Billionaire Howard Hughes' Spruce Goose wooden airplane lands at Oregon aviation museum

By Gillian Flaccus, Associated Press, 6/7/2001 07:44

McMINNVILLE, Ore. (AP) It was airborne for only one minute, skimming just 70 feet above the water on a fall day in 1947 before billionaire Howard Hughes landed the world's largest plane for the last time.

The Spruce Goose dubbed the ''flying boat'' returned to the limelight Wednesday as more than 3,000 visitors came to see the restored wooden airplane during the Evergreen Aviation Museum's grand opening.

''It's unbelievable. It's like flying a cruise ship,'' said 70-year-old airplane aficionado Cliff Halvorson.

Once the brunt of aviation jokes, the Spruce Goose was built in the mid-1940s to fly troops across the Atlantic Ocean.

The federal government had given Hughes and ship builder Henry Kaiser $18 million to build three ''flying boats.'' The planes had to be built without using critical war materials, including aluminum and steel.

Hughes' plane was called the HK-1 the first Hughes-Kaiser plane but critics and reporters nicknamed it the Wooden Wonder, the Flying Lumberyard and the Spruce Goose. The plane's hull and wing floats were filled with hundreds of beach balls to give it extra buoyancy on its only flight.

Kaiser abandoned the project in 1944. By 1946, a prototype still wasn't done, and a Senate subcommittee was trying to kill the project.

Hughes continued working on the craft, pouring $7 million of his own money into the project. On Nov. 2, 1947, at Long Beach, Calif., he took it on its only flight.

''We don't know if it could have flown farther,'' said Tracy Buckley, museum curator. ''Hughes never flew it again, and it's a mystery as to why.''

More than 100 volunteers spent eight years restoring the Spruce Goose after it brought by barge to McMinnville in 1992 from Long Beach where it had been stored for 45 years.

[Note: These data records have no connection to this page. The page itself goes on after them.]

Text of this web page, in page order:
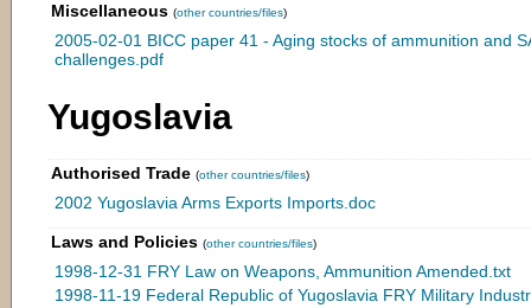
Miscellaneous (other countries/files)
2005-02-01 BICC paper 41 - Aging stocks of ammunition and
challenges.pdf
Yugoslavia
Authorised Trade (other countries/files)
2002 Yugoslavia Arms Exports Imports.doc
Laws and Policies (other countries/files)
1998-12-31 FRY Law on Weapons, Ammunition Amended.txt
1998-11-19 Federal Republic of Yugoslavia FRY Military
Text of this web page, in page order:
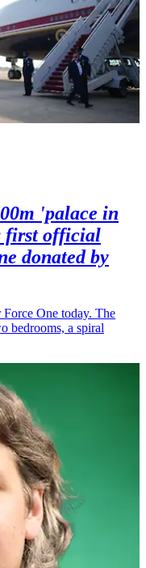
'palace in
first official
donated by
One today. The
bedrooms, a spiral
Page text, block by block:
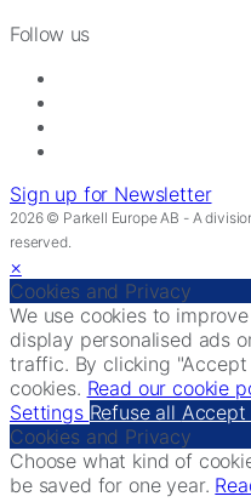
Follow us
Sign up for Newsletter
2026 © Parkell Europe AB - A
reserved.
×
Cookies and Privacy
We use cookies to
display personalised ads
traffic. By clicking
cookies. Read our cookie
Settings Refuse all Accept
Cookies and Privacy
Choose what kind of
be saved for one year.
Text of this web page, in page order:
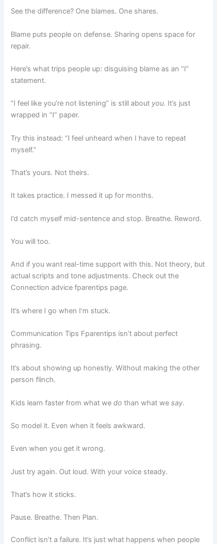
See the difference? One blames. One shares.
Blame puts people on defense. Sharing opens space for
repair.
Here’s what trips people up: disguising blame as an “I”
statement.
“I feel like you’re not listening” is still about you. It’s just
wrapped in “I” paper.
Try this instead: “I feel unheard when I have to repeat
myself.”
That’s yours. Not theirs.
It takes practice. I messed it up for months.
I’d catch myself mid-sentence and stop. Breathe. Reword.
You will too.
And if you want real-time support with this. Not theory, but
actual scripts and tone adjustments. Check out the
Connection advice fparentips page.
It’s where I go when I’m stuck.
Communication Tips Fparentips isn’t about perfect
phrasing.
It’s about showing up honestly. Without making the other
person flinch.
Kids learn faster from what wedo than what wesay.
So model it. Even when it feels awkward.
Even when you get it wrong.
Just try again. Out loud. With your voice steady.
That’s how it sticks.
Pause. Breathe. Then Plan.
Conflict isn’t a failure. It’s just what happens when people
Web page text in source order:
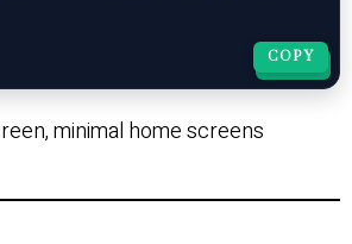
COPY
COPY
minimal home screens
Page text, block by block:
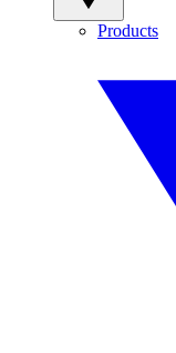
Products
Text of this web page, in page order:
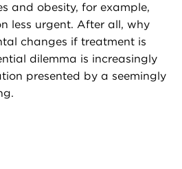
and obesity, for example,
less urgent. After all, why
changes if treatment is
dilemma is increasingly
presented by a seemingly
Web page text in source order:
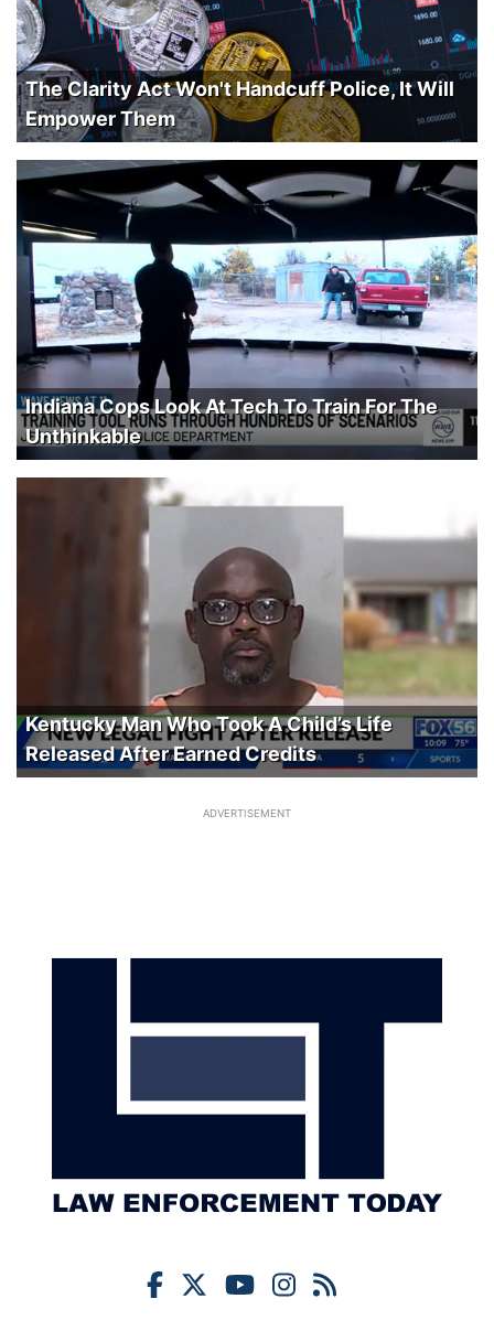
The Clarity Act Won't Handcuff Police, It Will
Empower Them
Indiana Cops Look At Tech To Train For The
Unthinkable
Kentucky Man Who Took A Child’s Life
Released After Earned Credits
ADVERTISEMENT
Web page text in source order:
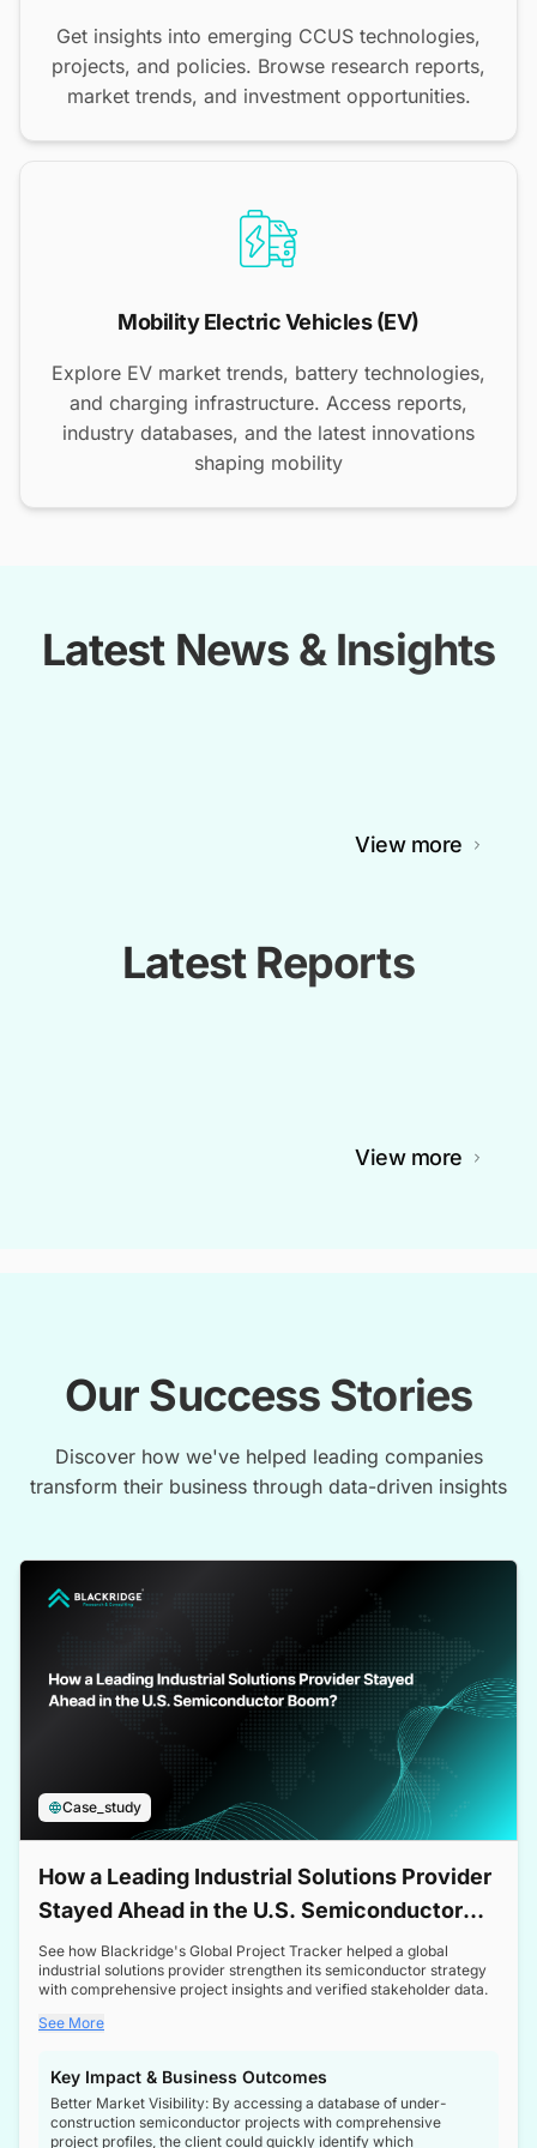
Get insights into emerging CCUS technologies,
projects, and policies. Browse research reports,
market trends, and investment opportunities.
Mobility Electric Vehicles (EV)
Explore EV market trends, battery technologies,
and charging infrastructure. Access reports,
industry databases, and the latest innovations
shaping mobility
Latest News & Insights
View more
Latest Reports
View more
Our Success Stories
Discover how we've helped leading companies
transform their business through data-driven insights
Case_study
How a Leading Industrial Solutions Provider
Stayed Ahead in the U.S. Semiconductor
Boom
See how Blackridge's Global Project Tracker helped a global
industrial solutions provider strengthen its semiconductor strategy
with comprehensive project insights and verified stakeholder data.
See More
Key Impact & Business Outcomes
Better Market Visibility: By accessing a database of under-
construction semiconductor projects with comprehensive
project profiles, the client could quickly identify which
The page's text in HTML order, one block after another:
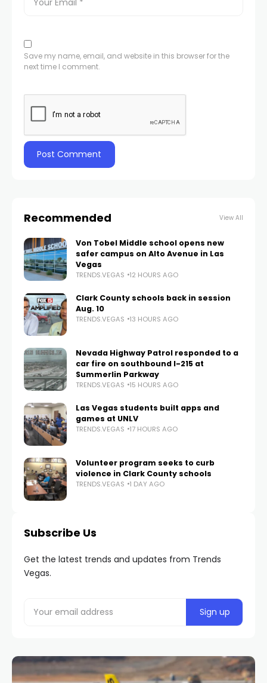
Save my name, email, and website in this browser for the
next time I comment.
Recommended View All
Von Tobel Middle school opens new
safer campus on Alto Avenue in Las
Vegas
TRENDS.VEGAS 12 HOURS AGO
Clark County schools back in session
Aug. 10
TRENDS.VEGAS 13 HOURS AGO
Nevada Highway Patrol responded to a
car fire on southbound I-215 at
Summerlin Parkway
TRENDS.VEGAS 15 HOURS AGO
Las Vegas students built apps and
games at UNLV
TRENDS.VEGAS 17 HOURS AGO
Volunteer program seeks to curb
violence in Clark County schools
TRENDS.VEGAS 1 DAY AGO
Subscribe Us
Get the latest trends and updates from Trends
Vegas.
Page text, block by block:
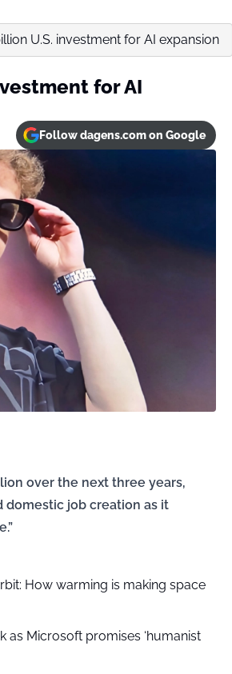
U.S. investment for AI expansion
for AI
Follow dagens.com on Google
over the next three years,
job creation as it
How warming is making space
as Microsoft promises ‘humanist
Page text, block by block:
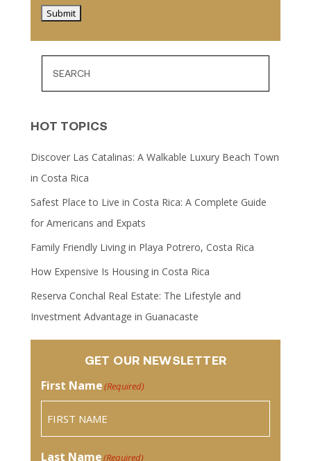
Submit
HOT TOPICS
Discover Las Catalinas: A Walkable Luxury Beach Town
in Costa Rica
Safest Place to Live in Costa Rica: A Complete Guide
for Americans and Expats
Family Friendly Living in Playa Potrero, Costa Rica
How Expensive Is Housing in Costa Rica
Reserva Conchal Real Estate: The Lifestyle and
Investment Advantage in Guanacaste
GET OUR NEWSLETTER
First Name(Required)
Last Name(Required)
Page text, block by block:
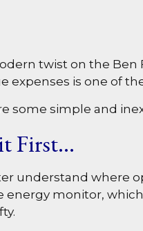
twist on the Ben
expenses is one of
some simple and
First…
understand where
energy monitor,
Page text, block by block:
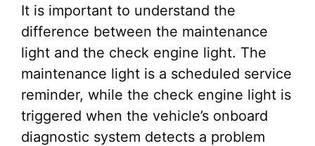
It is important to understand the
difference between the maintenance
light and the check engine light. The
maintenance light is a scheduled service
reminder, while the check engine light is
triggered when the vehicle’s onboard
diagnostic system detects a problem
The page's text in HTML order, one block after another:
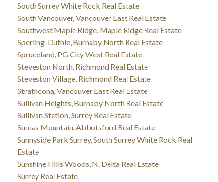
South Surrey White Rock Real Estate
South Vancouver, Vancouver East Real Estate
Southwest Maple Ridge, Maple Ridge Real Estate
Sperling-Duthie, Burnaby North Real Estate
Spruceland, PG City West Real Estate
Steveston North, Richmond Real Estate
Steveston Village, Richmond Real Estate
Strathcona, Vancouver East Real Estate
Sullivan Heights, Burnaby North Real Estate
Sullivan Station, Surrey Real Estate
Sumas Mountain, Abbotsford Real Estate
Sunnyside Park Surrey, South Surrey White Rock Real
Estate
Sunshine Hills Woods, N. Delta Real Estate
Surrey Real Estate
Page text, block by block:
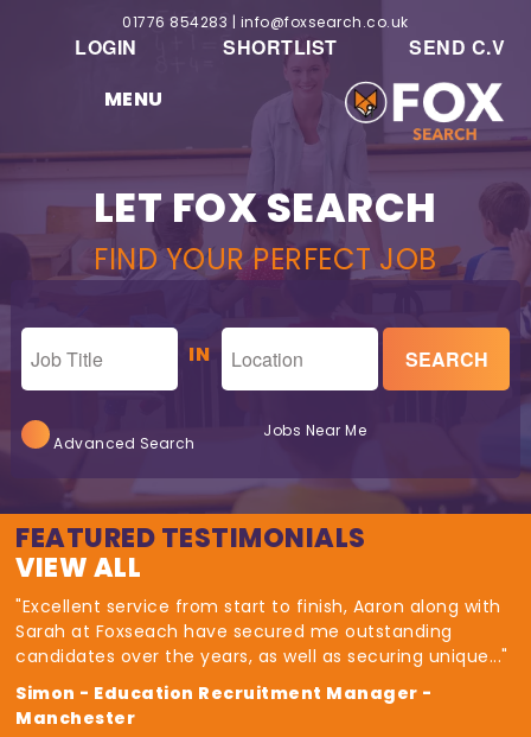
01776 854283 | info@foxsearch.co.uk
LOGIN SHORTLIST
SEND C.V
MENU
LET FOX SEARCH
FIND YOUR PERFECT JOB
IN
Advanced Search
Jobs Near Me
FEATURED TESTIMONIALS
VIEW ALL
"Excellent service from start to finish, Aaron along with
Sarah at Foxseach have secured me outstanding
candidates over the years, as well as securing unique..."
Simon - Education Recruitment Manager -
Manchester
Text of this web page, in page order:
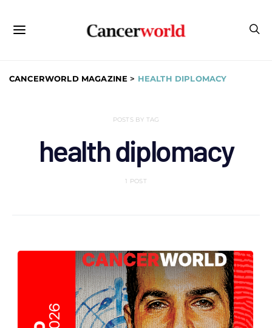
CANCERWORLD MAGAZINE > HEALTH DIPLOMACY
POSTS BY TAG
health diplomacy
1 POST
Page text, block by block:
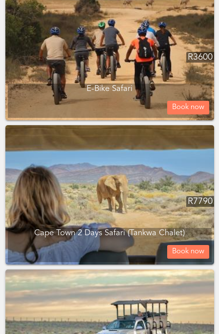
R3600
E-Bike Safari
Book now
R7790
Cape Town 2 Days Safari (Tankwa Chalet)
Book now
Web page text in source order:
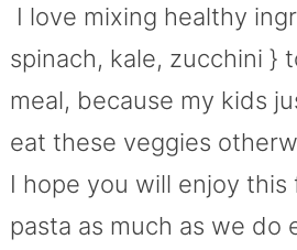
I love mixing healthy
spinach, kale, zucchini }
meal, because my kids
eat these veggies
I hope you will enjoy
pasta as much as we do
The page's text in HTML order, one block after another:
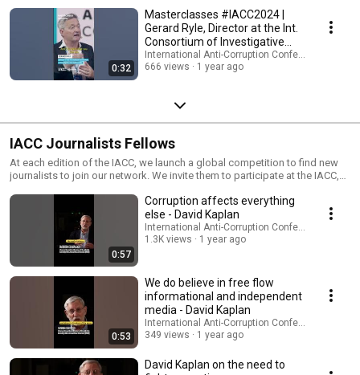
0:32
Masterclasses #IACC2024 |
Gerard Ryle, Director at the Int.
Consortium of Investigative
Journalists
International Anti-Corruption Conference (IACC)
666 views
1 year ago
IACC Journalists Fellows
At each edition of the IACC, we launch a global competition to find new
journalists to join our network. We invite them to participate at the IACC,
and report on the conference sessions and workshops. To date, over 100
young journalists from around the world have joined our network. More
videos and interviews by Journalists Fellows (JF) from previous |IACC:
https://vimeo.com/16iacc
0:57
Corruption affects everything
else - David Kaplan
International Anti-Corruption Conference (IACC)
1.3K views
1 year ago
0:53
We do believe in free flow
informational and independent
media - David Kaplan
International Anti-Corruption Conference (IACC)
349 views
1 year ago
David Kaplan on the need to
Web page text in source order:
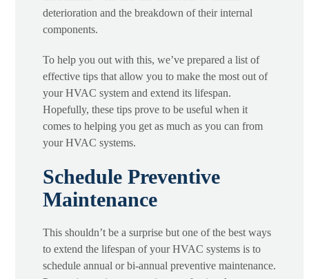
deterioration and the breakdown of their internal
components.
To help you out with this, we’ve prepared a list of
effective tips that allow you to make the most out of
your HVAC system and extend its lifespan.
Hopefully, these tips prove to be useful when it
comes to helping you get as much as you can from
your HVAC systems.
Schedule Preventive
Maintenance
This shouldn’t be a surprise but one of the best ways
to extend the lifespan of your HVAC systems is to
schedule annual or bi-annual preventive maintenance.

The 3½-acre Evergreen Aviation Museum was built to house the plane, which has a wingspan wider than a football field and weighs 400,000 pounds when fully loaded. The facility also displays 36 other historical airplanes dating from 1921 and including a B-17 Flying Fortress and a P-38 Lightning.

Many museum volunteers are World War II veterans who flew missions in the types of planes on display.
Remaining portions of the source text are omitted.